Ravina was struggling to put the pieces together, and I figured there was no harm in telling her—especially since Ivan would probably try to do this again with someone else.
“It wasn’t me,” I breathed out. “He called Ivan out on trafficking shifters. He insulted him publicly. I wasn’t even allowed to say anything.”
Ravina shook her head sadly. “I really thought you were getting out of here… I guess in some way, you are.”
Through death.
Reaching to her bag, sneaking a look at the door, she spoke in a murmur. “They made me search through your belongings, to sort them and give them to others…but I found the pouch from Thalira.”
The poison.
Ravina slipped it through the bars and into my hands as I clasped it.

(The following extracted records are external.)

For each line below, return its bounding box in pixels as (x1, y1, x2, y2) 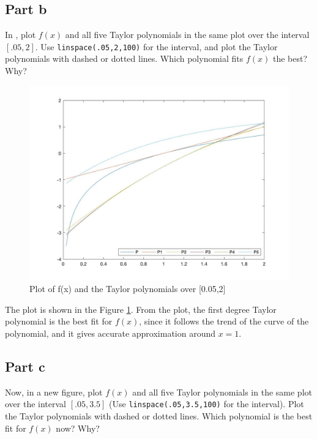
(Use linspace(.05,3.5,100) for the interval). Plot (109, 397, 304, 410)
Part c (5, 357, 45, 375)
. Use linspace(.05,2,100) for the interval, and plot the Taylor (35, 40, 278, 53)
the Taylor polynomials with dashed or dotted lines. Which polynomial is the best (5, 410, 313, 422)
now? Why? (56, 421, 100, 434)
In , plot (5, 28, 36, 41)
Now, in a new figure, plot (5, 385, 103, 398)
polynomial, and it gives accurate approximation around (5, 327, 216, 340)
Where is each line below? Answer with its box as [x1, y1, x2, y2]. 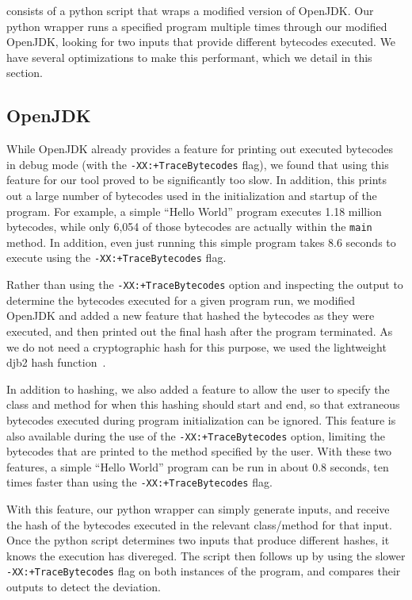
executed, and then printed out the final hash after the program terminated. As [6, 322, 393, 339]
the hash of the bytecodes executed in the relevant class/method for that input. [6, 516, 392, 533]
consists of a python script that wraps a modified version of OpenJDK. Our [6, 2, 374, 18]
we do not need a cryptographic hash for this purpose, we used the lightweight [6, 338, 387, 355]
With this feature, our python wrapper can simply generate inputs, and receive [6, 501, 390, 517]
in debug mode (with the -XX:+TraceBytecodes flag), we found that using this [6, 156, 389, 172]
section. [6, 64, 43, 81]
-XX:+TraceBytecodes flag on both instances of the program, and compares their [6, 563, 401, 579]
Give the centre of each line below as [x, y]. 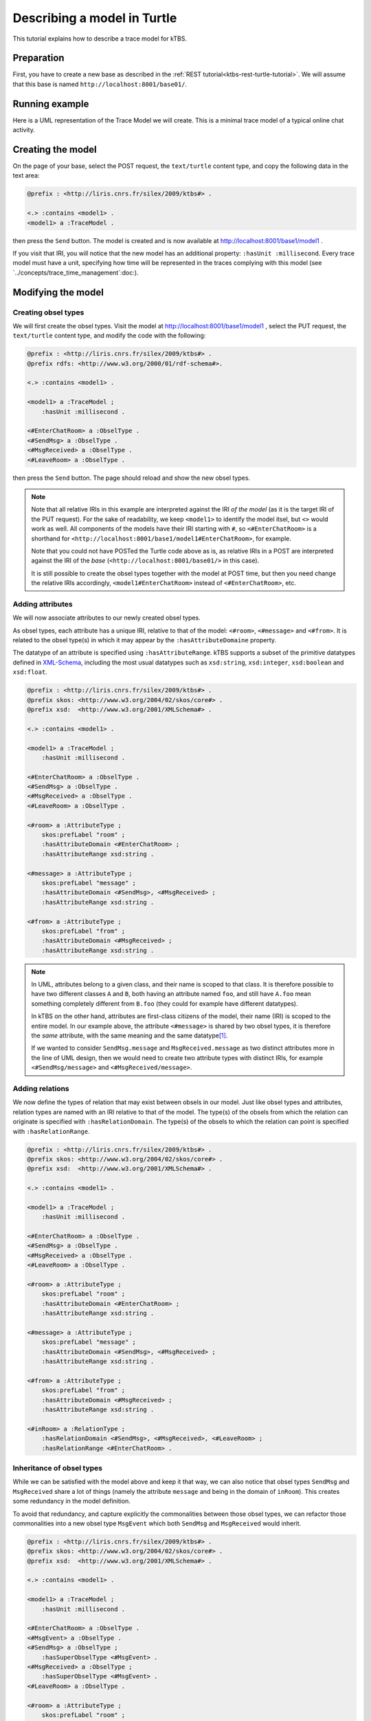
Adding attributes [43, 604]
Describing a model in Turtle [95, 18]
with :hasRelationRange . [51, 1131]
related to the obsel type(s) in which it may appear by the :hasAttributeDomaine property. [145, 640]
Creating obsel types [48, 312]
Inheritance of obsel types [58, 1468]
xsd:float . [30, 672]
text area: [26, 176]
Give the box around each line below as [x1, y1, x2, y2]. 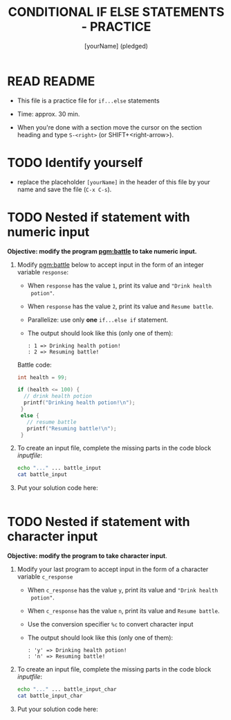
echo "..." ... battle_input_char [17, 686, 117, 693]
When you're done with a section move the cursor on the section [17, 123, 203, 132]
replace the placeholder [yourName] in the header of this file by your [17, 177, 211, 186]
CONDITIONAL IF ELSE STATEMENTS [8, 4, 225, 20]
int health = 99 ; [17, 374, 68, 381]
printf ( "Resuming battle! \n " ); [26, 425, 117, 432]
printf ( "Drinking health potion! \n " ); [24, 399, 136, 406]
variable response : [17, 267, 69, 276]
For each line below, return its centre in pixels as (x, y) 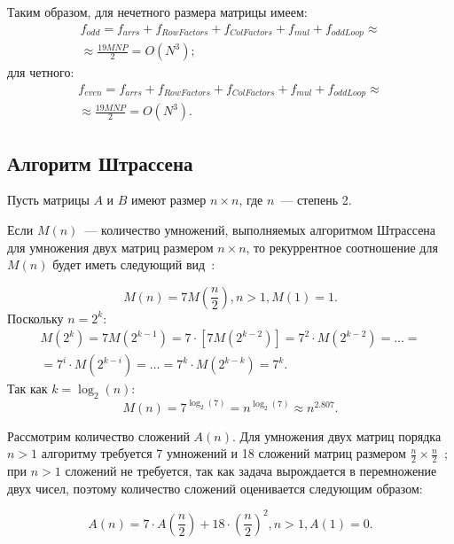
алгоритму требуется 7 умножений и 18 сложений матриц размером (223, 453)
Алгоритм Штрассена (100, 163)
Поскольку (35, 318)
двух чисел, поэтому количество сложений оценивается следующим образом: (215, 488)
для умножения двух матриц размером (110, 247)
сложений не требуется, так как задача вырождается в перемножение (251, 471)
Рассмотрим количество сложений (98, 435)
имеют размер (169, 200)
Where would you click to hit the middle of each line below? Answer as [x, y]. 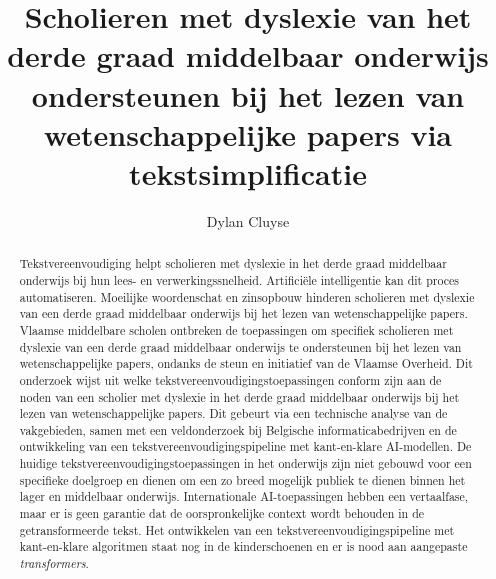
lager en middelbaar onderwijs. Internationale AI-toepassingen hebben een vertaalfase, [244, 496]
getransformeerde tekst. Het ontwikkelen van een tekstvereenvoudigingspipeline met [237, 529]
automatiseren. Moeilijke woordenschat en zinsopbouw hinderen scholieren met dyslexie [247, 296]
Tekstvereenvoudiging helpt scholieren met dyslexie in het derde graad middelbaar [233, 263]
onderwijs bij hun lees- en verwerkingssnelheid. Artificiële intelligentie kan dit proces [239, 279]
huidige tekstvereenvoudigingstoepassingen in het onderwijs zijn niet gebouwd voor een [245, 463]
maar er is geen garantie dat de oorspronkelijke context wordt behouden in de [222, 513]
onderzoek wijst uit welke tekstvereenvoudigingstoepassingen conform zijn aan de [230, 379]
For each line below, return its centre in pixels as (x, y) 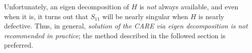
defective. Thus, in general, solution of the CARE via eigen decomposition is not (126, 26)
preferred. (19, 45)
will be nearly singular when (145, 16)
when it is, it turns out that (46, 16)
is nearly (211, 16)
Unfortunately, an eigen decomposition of (67, 6)
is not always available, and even (189, 6)
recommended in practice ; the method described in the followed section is (115, 35)
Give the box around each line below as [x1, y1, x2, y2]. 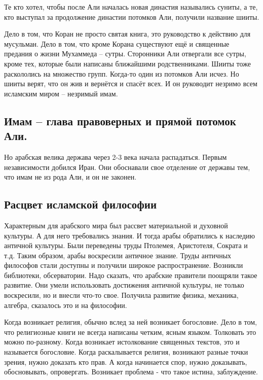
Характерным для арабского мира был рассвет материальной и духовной [4, 220, 228, 230]
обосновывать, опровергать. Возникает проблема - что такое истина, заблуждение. [4, 366, 258, 377]
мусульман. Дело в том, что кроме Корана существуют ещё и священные [4, 38, 230, 49]
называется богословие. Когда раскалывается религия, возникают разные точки [4, 347, 248, 357]
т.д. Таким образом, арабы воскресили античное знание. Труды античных [4, 250, 232, 260]
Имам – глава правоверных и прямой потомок [4, 113, 236, 128]
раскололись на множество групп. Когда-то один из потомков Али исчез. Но [4, 68, 239, 79]
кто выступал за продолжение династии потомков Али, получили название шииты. [4, 11, 259, 22]
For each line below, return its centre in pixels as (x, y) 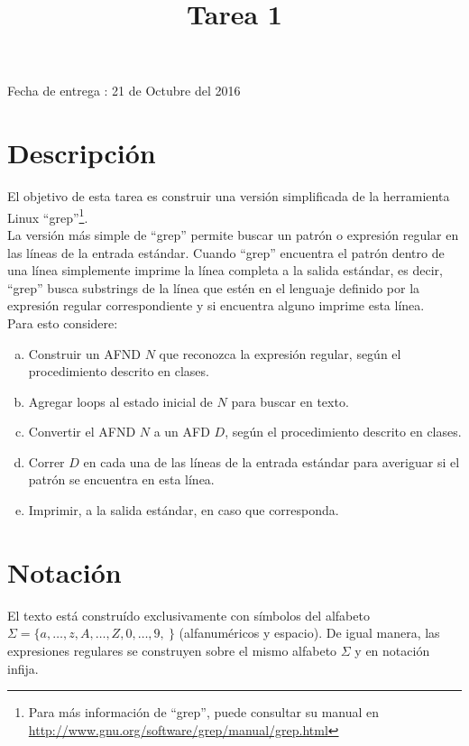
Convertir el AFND (82, 432)
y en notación (392, 650)
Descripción (82, 153)
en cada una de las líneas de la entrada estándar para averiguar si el (271, 461)
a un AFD (182, 432)
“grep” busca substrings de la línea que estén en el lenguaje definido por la (214, 287)
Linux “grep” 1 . (48, 216)
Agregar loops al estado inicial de (120, 401)
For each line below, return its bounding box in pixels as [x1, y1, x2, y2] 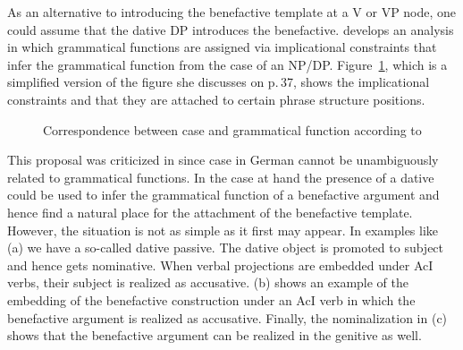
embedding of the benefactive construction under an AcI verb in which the [7, 290, 416, 309]
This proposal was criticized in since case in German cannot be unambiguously [7, 150, 439, 169]
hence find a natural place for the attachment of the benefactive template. [7, 202, 413, 221]
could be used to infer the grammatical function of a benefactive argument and [7, 185, 440, 204]
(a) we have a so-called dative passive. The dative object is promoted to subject [7, 238, 444, 257]
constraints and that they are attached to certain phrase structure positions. [7, 90, 425, 108]
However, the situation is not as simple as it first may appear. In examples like [7, 220, 439, 239]
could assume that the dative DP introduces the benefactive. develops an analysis [7, 20, 454, 38]
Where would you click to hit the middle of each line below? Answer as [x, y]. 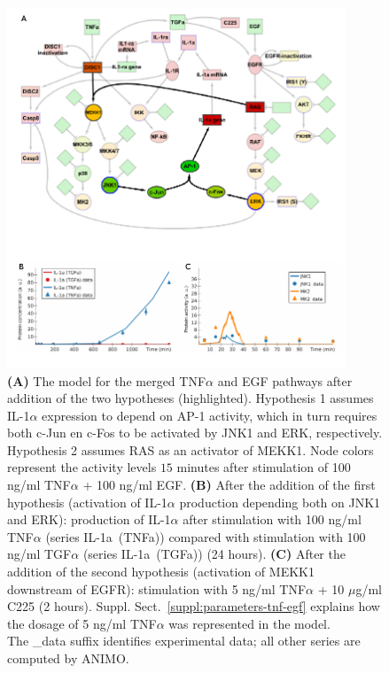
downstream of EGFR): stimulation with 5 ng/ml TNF [157, 588]
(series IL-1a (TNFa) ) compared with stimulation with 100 [206, 536]
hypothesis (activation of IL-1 [87, 502]
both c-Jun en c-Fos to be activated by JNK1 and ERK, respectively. [195, 433]
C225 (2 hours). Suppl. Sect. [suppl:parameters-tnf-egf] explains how [194, 606]
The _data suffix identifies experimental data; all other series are [184, 641]
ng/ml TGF [39, 554]
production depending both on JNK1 [280, 502]
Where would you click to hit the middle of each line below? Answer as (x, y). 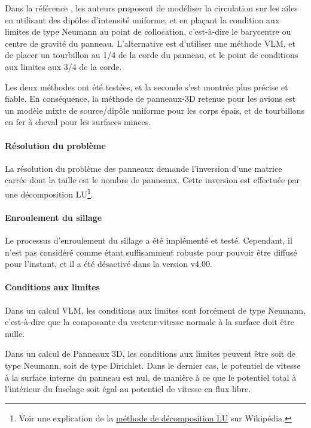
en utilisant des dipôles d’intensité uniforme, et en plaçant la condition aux (142, 19)
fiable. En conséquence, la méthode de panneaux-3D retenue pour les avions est (150, 98)
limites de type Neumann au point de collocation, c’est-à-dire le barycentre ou (148, 31)
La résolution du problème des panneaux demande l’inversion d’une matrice (144, 168)
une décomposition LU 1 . (49, 193)
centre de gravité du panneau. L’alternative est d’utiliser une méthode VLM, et (150, 43)
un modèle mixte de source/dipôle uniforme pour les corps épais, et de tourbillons (155, 110)
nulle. (15, 333)
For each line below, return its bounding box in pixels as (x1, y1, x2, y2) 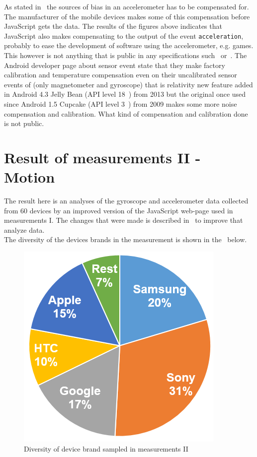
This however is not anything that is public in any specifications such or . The (4, 50, 247, 61)
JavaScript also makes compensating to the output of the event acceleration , (4, 30, 244, 41)
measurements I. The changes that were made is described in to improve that (4, 215, 243, 225)
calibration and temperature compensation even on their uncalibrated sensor (4, 69, 237, 80)
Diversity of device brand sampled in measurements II (24, 443, 188, 454)
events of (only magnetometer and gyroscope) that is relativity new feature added (4, 79, 253, 89)
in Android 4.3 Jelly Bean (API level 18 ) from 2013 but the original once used (4, 89, 246, 99)
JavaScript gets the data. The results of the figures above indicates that (4, 21, 222, 31)
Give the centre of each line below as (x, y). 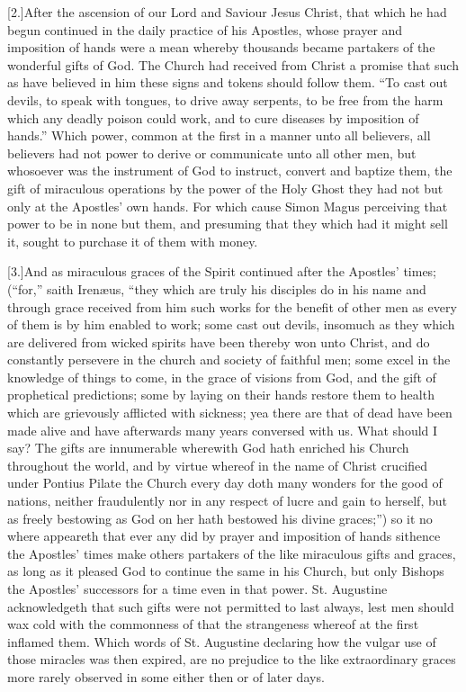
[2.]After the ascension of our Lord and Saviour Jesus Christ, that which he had (227, 12)
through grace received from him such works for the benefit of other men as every (232, 306)
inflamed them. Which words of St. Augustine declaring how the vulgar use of (222, 641)
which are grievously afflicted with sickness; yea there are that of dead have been (230, 413)
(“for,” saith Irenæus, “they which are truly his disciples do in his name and (217, 288)
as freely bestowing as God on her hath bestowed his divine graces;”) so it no (220, 518)
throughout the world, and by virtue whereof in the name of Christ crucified (218, 465)
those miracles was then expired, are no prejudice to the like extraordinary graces (232, 659)
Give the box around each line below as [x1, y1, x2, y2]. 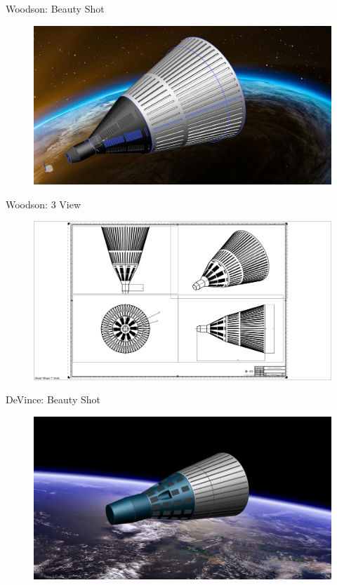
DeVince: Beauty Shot [6, 392, 100, 407]
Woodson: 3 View [6, 196, 81, 211]
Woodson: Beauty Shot [6, 1, 105, 15]
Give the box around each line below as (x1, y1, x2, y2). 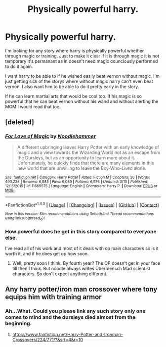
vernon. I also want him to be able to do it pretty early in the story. (5, 83, 139, 90)
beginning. (5, 320, 32, 327)
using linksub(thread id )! (5, 216, 45, 221)
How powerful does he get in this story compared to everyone (5, 228, 157, 235)
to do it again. (5, 63, 33, 69)
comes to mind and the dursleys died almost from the (5, 314, 136, 321)
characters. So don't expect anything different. (12, 271, 108, 277)
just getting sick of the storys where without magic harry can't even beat (5, 78, 153, 84)
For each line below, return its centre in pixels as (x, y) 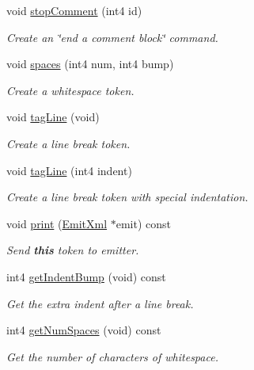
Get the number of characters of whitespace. (112, 356)
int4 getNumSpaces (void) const (84, 330)
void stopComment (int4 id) (74, 10)
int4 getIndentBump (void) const (86, 276)
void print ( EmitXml (57, 223)
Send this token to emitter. (73, 250)
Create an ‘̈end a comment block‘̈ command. (112, 37)
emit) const (144, 223)
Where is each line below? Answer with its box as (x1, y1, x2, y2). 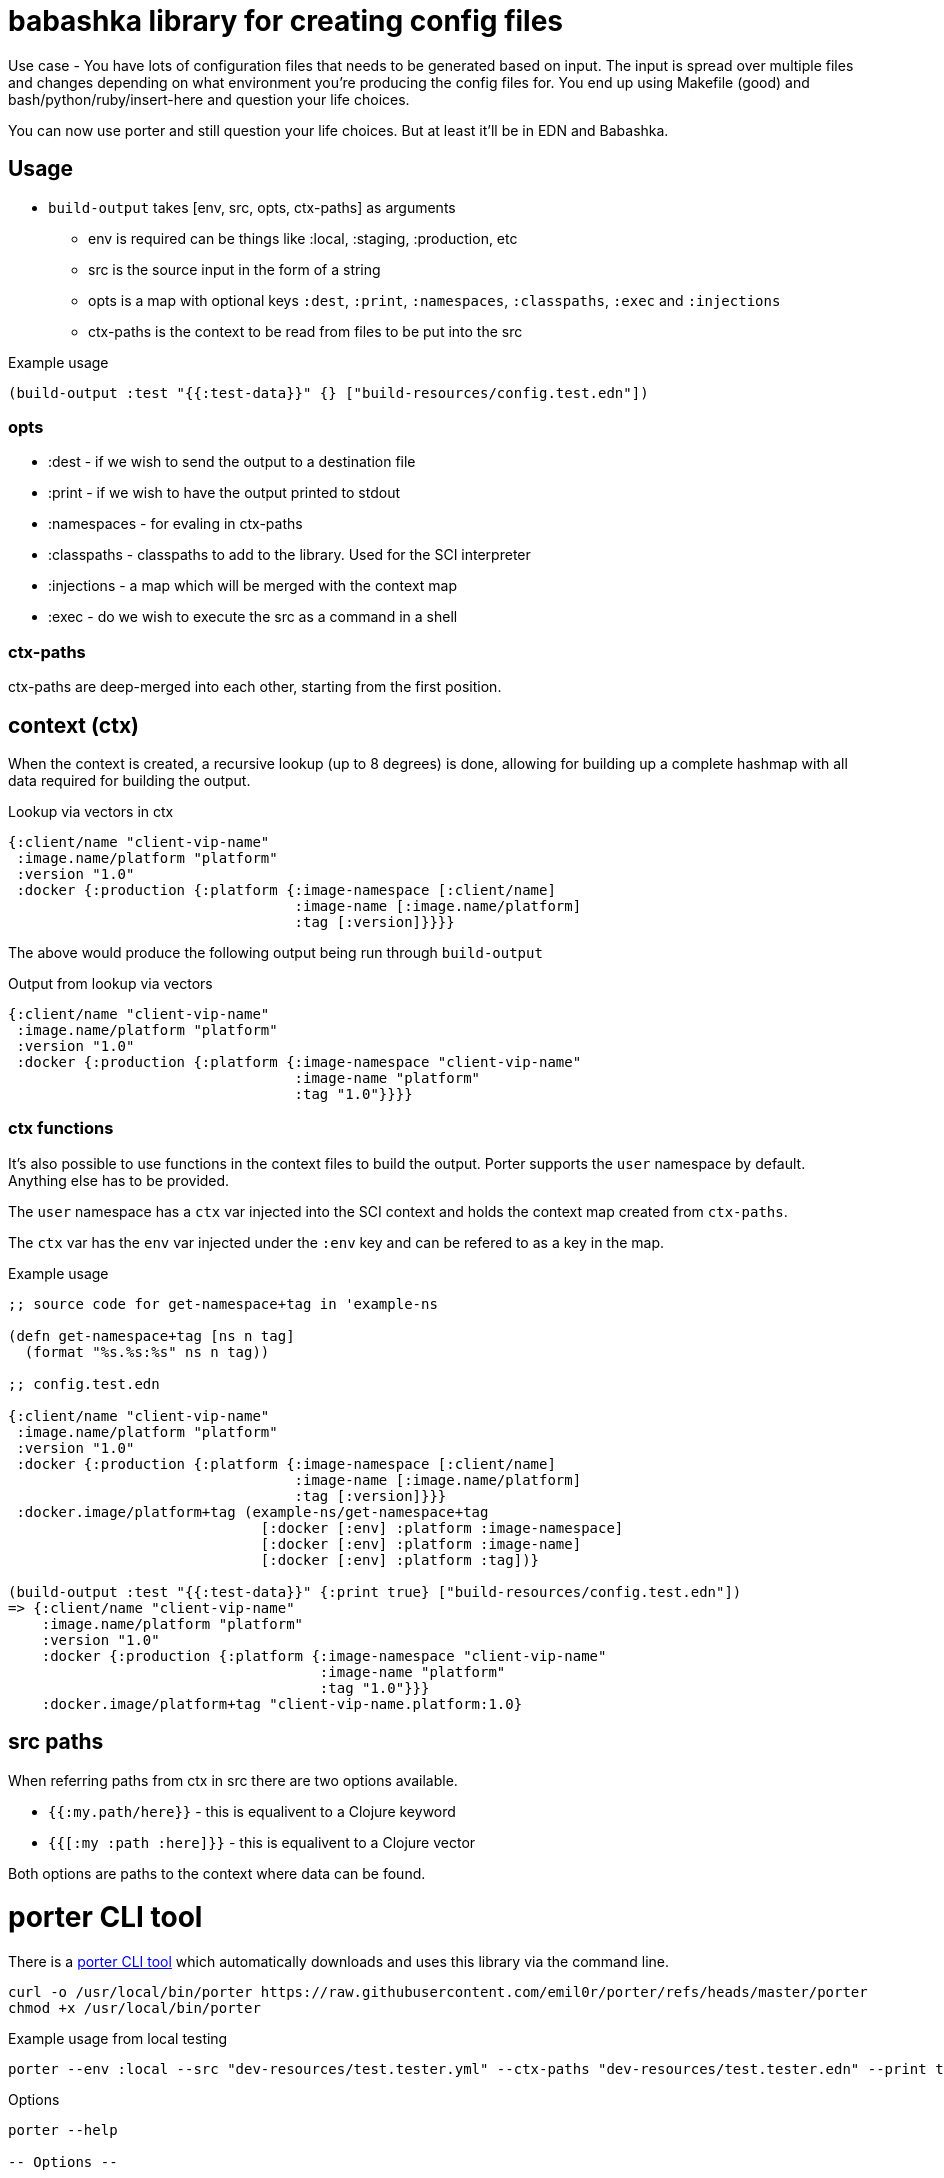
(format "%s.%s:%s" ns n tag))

“I can’t stay; I know they will come and check on us. But if he’s truly going to sacrifice you, beat him to it. Don’t let him have that victory. If everything you say is true, he won’t let this be a simple offering. He’s going to torture you publicly.”
The door slammed open, and a guard shouted for her to leave. As quickly as I could, I clasped the pouch and hid it under my legs. I offered Ravina a long look of thanks before she disappeared out of the door, leaving me once again in silence.
Not just silence, but with the weight of decision hanging over me.
Was Ravina right? Would it be better to… I couldn’t even finish that thought without my wolf snarling in vicious disagreement. No. It wouldn’t be better, would it?
If not me…then someone else.
Maybe I couldn’t stop death tonight. But I could decide how it happened.